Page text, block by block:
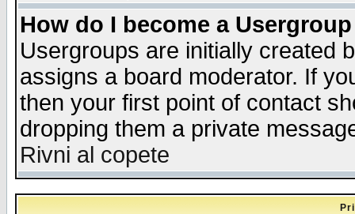
How do I become a
Usergroups are initially created
assigns a board moderator. If
then your first point of contact
dropping them a private
Rivni al copete
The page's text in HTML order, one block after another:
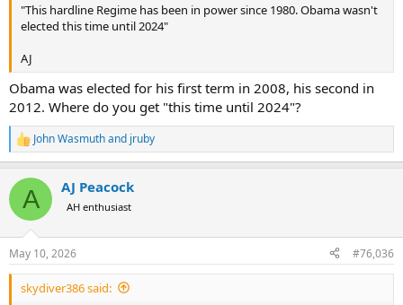
"This hardline Regime has been in power since 1980. Obama wasn't
elected this time until 2024"
AJ
Obama was elected for his first term in 2008, his second in
2012. Where do you get "this time until 2024"?
R
e
c
i
s
:
John Wasmuthand jruby
A AJ Peacock
AH enthusiast
May 10, 2026 #76,036
skydiver386 said:
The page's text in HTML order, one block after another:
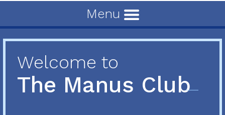
Menu
Welcome to
The Manus Club
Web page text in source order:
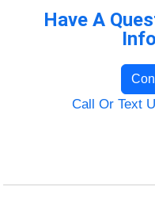
Have A
Call Or Text
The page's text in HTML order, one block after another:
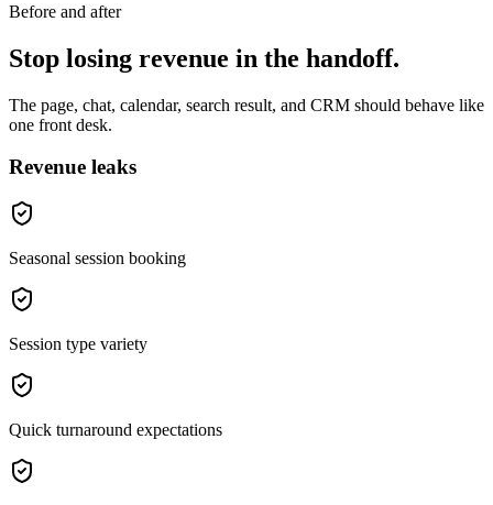
Before and after
Stop losing revenue in the handoff.
The page, chat, calendar, search result, and CRM should behave like
one front desk.
Revenue leaks
Seasonal session booking
Session type variety
Quick turnaround expectations
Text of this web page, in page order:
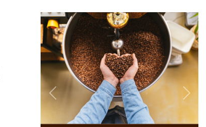
Previous Next
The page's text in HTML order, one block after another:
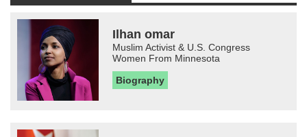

########################################

The expected output is every record above, copied exactly, without pictures.

_YOUR RESPONSE_.
Page text, block by block:
How do I become a
Usergroups are initially created
assigns a board moderator. If
then your first point of contact
dropping them a private
Rivni al copete
The page's text in HTML order, one block after another:
"This hardline Regime has been in power since 1980. Obama wasn't
elected this time until 2024"
AJ
Obama was elected for his first term in 2008, his second in
2012. Where do you get "this time until 2024"?
R
e
c
i
s
:
John Wasmuthand jruby
A AJ Peacock
AH enthusiast
May 10, 2026 #76,036
skydiver386 said:
The page's text in HTML order, one block after another:
Menu
Welcome to
The Manus Club
Web page text in source order:
Have A
Call Or Text
The page's text in HTML order, one block after another:
Before and after
Stop losing revenue in the handoff.
The page, chat, calendar, search result, and CRM should behave like
one front desk.
Revenue leaks
Seasonal session booking
Session type variety
Quick turnaround expectations
Text of this web page, in page order:
Previous Next
The page's text in HTML order, one block after another:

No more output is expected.